Он гордился им. Он чувствовал, что не устоял бы перед искушением давать пространные ответы, случись ему быть в подобном положении, но инстинкт подсказывал, что при данных обстоятельствах немногословие – самое верное дело. Все же Джемс с облегчением вздохнул, когда Сомс неторопливо повернулся и с тем же выражением лица сел на свое место.
Когда настал черед адвоката Босини, Джемс удвоил внимание и снова обвел взглядом зал суда, выискивая архитектора.
Молодой Ченкери начал не совсем твердо: отсутствие Босини ставило его в неловкое положение. И он сделал все возможное, чтобы обернуть отсутствие своего клиента в его же пользу.

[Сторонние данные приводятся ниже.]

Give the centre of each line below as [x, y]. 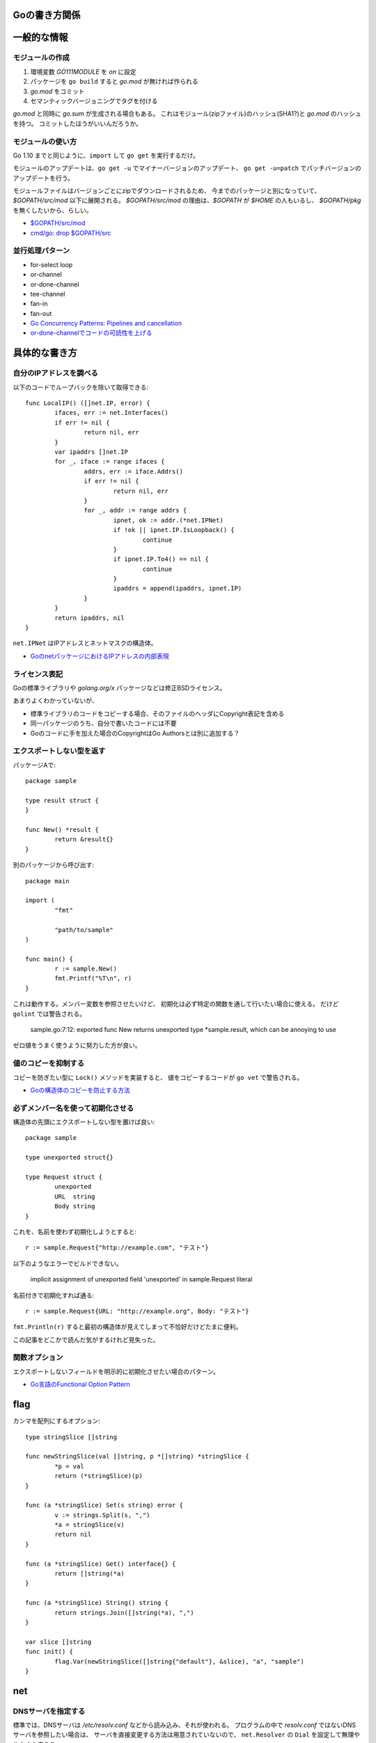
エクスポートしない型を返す [59, 751]
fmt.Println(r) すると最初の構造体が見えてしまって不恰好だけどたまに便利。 [127, 1327]
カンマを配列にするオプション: [57, 1421]
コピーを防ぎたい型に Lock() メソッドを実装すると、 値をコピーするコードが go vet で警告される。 [158, 1077]
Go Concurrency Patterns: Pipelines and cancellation [106, 324]
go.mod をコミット [57, 91]
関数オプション [38, 1357]
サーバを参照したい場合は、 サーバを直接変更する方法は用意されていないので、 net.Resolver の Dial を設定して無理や [186, 1735]
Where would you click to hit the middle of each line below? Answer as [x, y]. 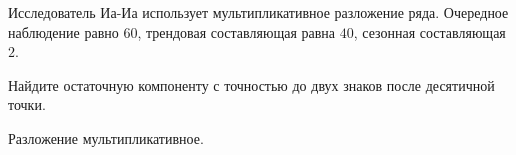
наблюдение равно [63, 31]
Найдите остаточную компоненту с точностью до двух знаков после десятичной [251, 84]
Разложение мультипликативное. [106, 137]
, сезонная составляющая [429, 31]
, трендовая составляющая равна [236, 31]
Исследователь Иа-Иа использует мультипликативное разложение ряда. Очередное [258, 12]
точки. [27, 104]
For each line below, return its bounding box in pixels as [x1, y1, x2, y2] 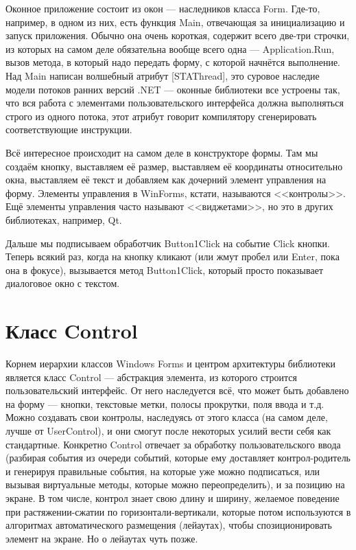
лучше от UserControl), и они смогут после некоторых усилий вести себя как [5, 423, 331, 437]
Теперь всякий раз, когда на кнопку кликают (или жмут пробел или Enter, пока [5, 249, 340, 264]
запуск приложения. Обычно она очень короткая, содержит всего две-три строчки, [5, 28, 350, 43]
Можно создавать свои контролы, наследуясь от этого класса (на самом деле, [5, 410, 328, 424]
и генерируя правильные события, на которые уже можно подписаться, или [5, 463, 320, 478]
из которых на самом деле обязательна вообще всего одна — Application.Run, [5, 41, 335, 56]
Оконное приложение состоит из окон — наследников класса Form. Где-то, [5, 1, 320, 15]
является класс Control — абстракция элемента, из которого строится [5, 369, 297, 384]
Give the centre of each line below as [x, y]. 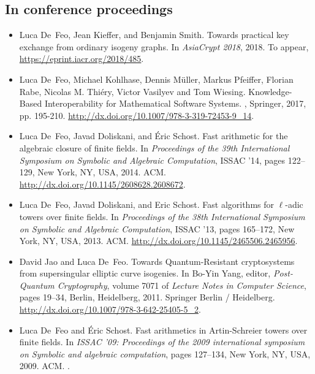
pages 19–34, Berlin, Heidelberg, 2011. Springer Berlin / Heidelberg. [147, 297]
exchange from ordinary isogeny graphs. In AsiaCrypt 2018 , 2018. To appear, [164, 46]
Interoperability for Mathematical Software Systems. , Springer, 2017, [175, 103]
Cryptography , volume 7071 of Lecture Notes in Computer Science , [182, 285]
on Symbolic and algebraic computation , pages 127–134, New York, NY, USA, [165, 353]
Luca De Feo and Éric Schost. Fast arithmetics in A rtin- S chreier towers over [163, 330]
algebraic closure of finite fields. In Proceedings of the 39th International [154, 147]
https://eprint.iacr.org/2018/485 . [82, 59]
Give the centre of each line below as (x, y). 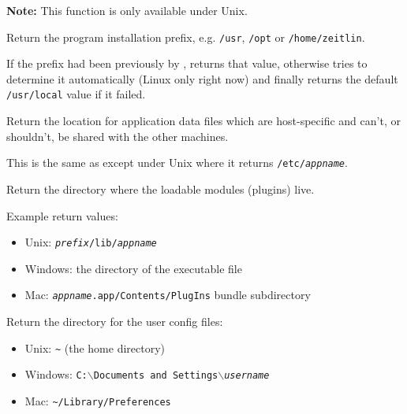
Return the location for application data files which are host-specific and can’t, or (203, 121)
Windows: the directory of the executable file (133, 268)
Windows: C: (56, 374)
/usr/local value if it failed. (76, 94)
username (247, 376)
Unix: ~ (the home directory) (95, 347)
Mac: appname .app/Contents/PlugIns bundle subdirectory (168, 295)
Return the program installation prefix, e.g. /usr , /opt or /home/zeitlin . (186, 37)

Он боится, что с его доверителем произошел несчастный случай. Мистер Босини должен был непременно явиться в суд; сегодня утром за ним посылали и на квартиру и в контору (Ченкери знал, что то и другое находится в одном месте, однако счел нужным умолчать об этом), но мистера Босини нигде не могли разыскать, и это очень странно, так как мистер Босини непременно хотел дать показания. Однако он, Ченкери, не получал никаких полномочий относительно отсрочки дела и за неимением таковых считает своим долгом продолжать. Доводы защиты, которые он считает вполне основательными и которые его доверитель не преминул бы подтвердить, если бы неудачно сложившиеся обстоятельства не помешали ему явиться в суд, сводятся к тому, что такое выражение, как “полная свобода действий”, не может быть ни ограничено, ни изменено, ни лишено своего смысла при помощи дальнейших оговорок. Более того, переписка доказывает, несмотря на все заявления мистера Форсайта, что последний никогда не отказывался принять работу, выполненную самим архитектором или по его заказам. Ответчику и в голову не приходила возможность такого конфликта, в противном случае, как это явствует из его писем, он никогда бы не взял на себя отделку дома – работу чрезвычайно тонкую, но тем не менее выполненную им с таким вниманием и с таким успехом, который мог бы удовлетворить требовательный вкус любого знатока, любого состоятельного человека, богатого человека. Данное обстоятельство особенно сильно его волнует, и поэтому он, возможно, употребит слишком сильные выражения, если скажет, что иск этот является вопиющим по своей несправедливости, абсолютно неожиданным, не имеющим прецедентов. Если бы досточтимому лорду представился случай посмотреть этот прекрасный дом – а он, Ченкери, счел своей обязанностью съездить в Робин-Хилл – и убедиться в изяществе и красоте отделки, – выполненной его доверителем, художником в самом высоком значении этого слова, он, Ченкери, уверен, что досточтимый лорд не потерпел бы такой – он не хочет быть чересчур резким – такой смелой попытки истца уклониться от своих обязательств.